Türkiye görevini yaptı... Sıra Kürt halkında!
Başbakan Tayyip Erdoğanın en büyük özelliklerinden biri de, verdiği sözü tutmasıdır.
Buna, Başbakanlığı döneminde çok şahit olduk... Ama, Erdoğan, Başbakan olmadan önce de verdiği sözü tutardı...
Tarih, 30 Kasım 1996dır.
Tayyip Erdoğan, İstanbul Büyükşehir Belediye Başkanı olarak dönemin İSKİ Genel Müdürü Veysel Eroğlu ile birlikte Kazandere Barajının temelini atmaktadır... Bu baraj, yılda 100 milyon metreküp su temin edecek ve 1 milyon 700 bin İstanbullunun su ihtiyacını karşılayacaktır!..

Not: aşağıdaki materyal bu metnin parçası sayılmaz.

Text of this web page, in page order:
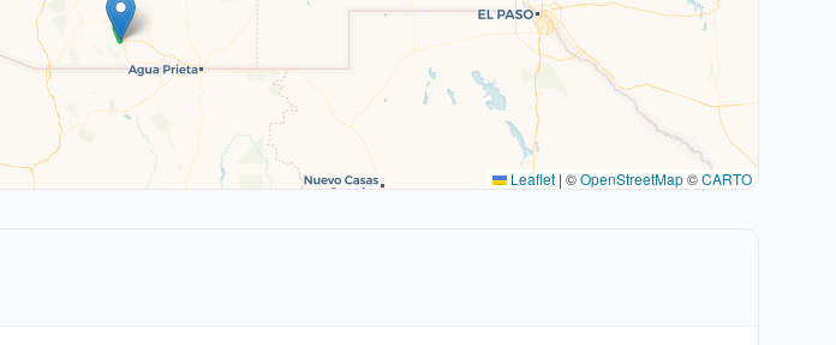
Leaflet | ©OpenStreetMap©CARTO
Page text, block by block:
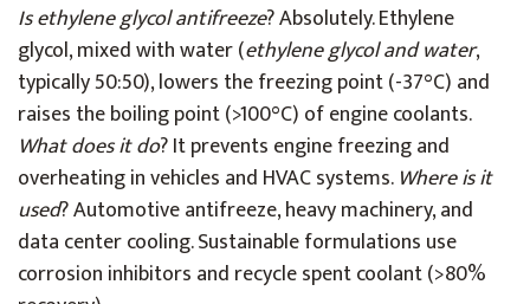
Is ethylene glycol antifreeze? Absolutely. Ethylene
glycol, mixed with water (ethylene glycol and water,
typically 50:50), lowers the freezing point (-37°C) and
raises the boiling point (>100°C) of engine coolants.
What does it do? It prevents engine freezing and
overheating in vehicles and HVAC systems. Where is it
used? Automotive antifreeze, heavy machinery, and
data center cooling. Sustainable formulations use
corrosion inhibitors and recycle spent coolant (>80%
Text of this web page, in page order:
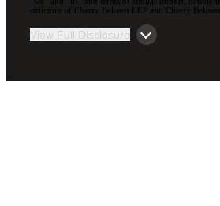
structure of Cherry Bekaert LLP and Cherry
View Full Disclosure
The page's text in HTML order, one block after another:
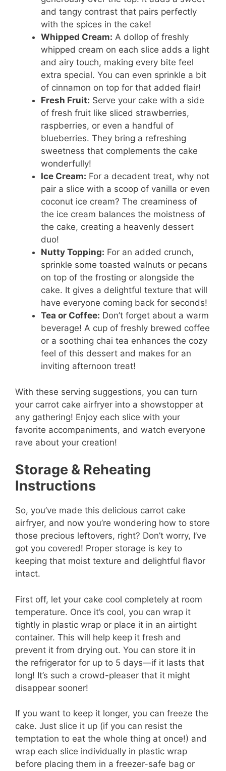
and tangy contrast that pairs perfectly
with the spices in the cake!
Whipped Cream: A dollop of freshly
whipped cream on each slice adds a light
and airy touch, making every bite feel
extra special. You can even sprinkle a bit
of cinnamon on top for that added flair!
Fresh Fruit: Serve your cake with a side
of fresh fruit like sliced strawberries,
raspberries, or even a handful of
blueberries. They bring a refreshing
sweetness that complements the cake
wonderfully!
Ice Cream: For a decadent treat, why not
pair a slice with a scoop of vanilla or even
coconut ice cream? The creaminess of
the ice cream balances the moistness of
the cake, creating a heavenly dessert
duo!
Nutty Topping: For an added crunch,
sprinkle some toasted walnuts or pecans
on top of the frosting or alongside the
cake. It gives a delightful texture that will
have everyone coming back for seconds!
Tea or Coffee: Don’t forget about a warm
beverage! A cup of freshly brewed coffee
or a soothing chai tea enhances the cozy
feel of this dessert and makes for an
inviting afternoon treat!
With these serving suggestions, you can turn
your carrot cake airfryer into a showstopper at
any gathering! Enjoy each slice with your
favorite accompaniments, and watch everyone
rave about your creation!
Storage & Reheating
Instructions
So, you’ve made this delicious carrot cake
airfryer, and now you’re wondering how to store
those precious leftovers, right? Don’t worry, I’ve
got you covered! Proper storage is key to
keeping that moist texture and delightful flavor
intact.
First off, let your cake cool completely at room
temperature. Once it’s cool, you can wrap it
tightly in plastic wrap or place it in an airtight
container. This will help keep it fresh and
prevent it from drying out. You can store it in
the refrigerator for up to 5 days—if it lasts that
long! It’s such a crowd-pleaser that it might
disappear sooner!
If you want to keep it longer, you can freeze the
cake. Just slice it up (if you can resist the
temptation to eat the whole thing at once!) and
wrap each slice individually in plastic wrap
before placing them in a freezer-safe bag or
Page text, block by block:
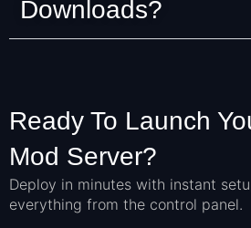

Temel atma töreninde bir söz verir Tayyip Erdoğan...
Kameraların önünde der ki;
Bugün burada temelini attığımız Kazandere Barajının açılışını da; Allah nasip ederse 2 Ağustos 1997de ve yine saat 12.00de, birlikte yapacağız!
Şu hâle bakın...
Bu, ne biçim Belediye Başkanıdır ki; alınan ihalelerin aylar-yıllar sonra bitirilebildiği bir ülkede, bırakın gün vermeyi, açılışın saatini veriyor!..
30 Kasım 1996da ve de saat 12.00de temelini attığı barajın, 2 Ağustos 1997de, ve de saat 12.00de açılacağını söylüyor!..
Hiç unutmam...
Tayyip Erdoğan, o temel atma töreninde Allah nasip ederse demişti ya, bazı gazeteler, ertesi gün alaycı başlıklar atmışlardı;
İşimiz Allaha kaldı!!!
Sonra, o tarih geldi çattı...
Ne oldu, biliyor musunuz;
Kazandere Barajı, Tayyip Erdoğanın söz verdiği tarihte, evet 8 ay sonra, yani 2 Ağustos 1997 tarihinde ve tam saat 12.00de hizmete açıldı...
Böylece;
İşimiz Allaha kaldı diye başlık atıp, alay edenler; rahmetli Turgut Özalın deyimiyle kıçlarının üstüne oturdular!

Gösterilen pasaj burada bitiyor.